Records from a collection
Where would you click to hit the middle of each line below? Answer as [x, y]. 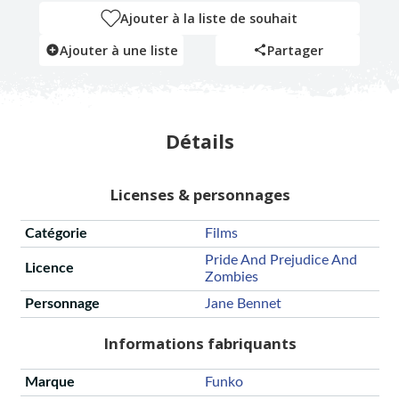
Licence [49, 269]
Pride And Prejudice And [281, 261]
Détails [199, 141]
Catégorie [56, 234]
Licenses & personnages [199, 195]
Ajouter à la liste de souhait [209, 18]
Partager [295, 50]
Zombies [231, 277]

Work request: The answer is to be the lines from the one holding "Licenses & personnages [199, 195]" through the end of the data above, transcribed character for character, both ends included.

Exercise solution:
Licenses & personnages [199, 195]
Ajouter à la liste de souhait [209, 18]
Partager [295, 50]
Zombies [231, 277]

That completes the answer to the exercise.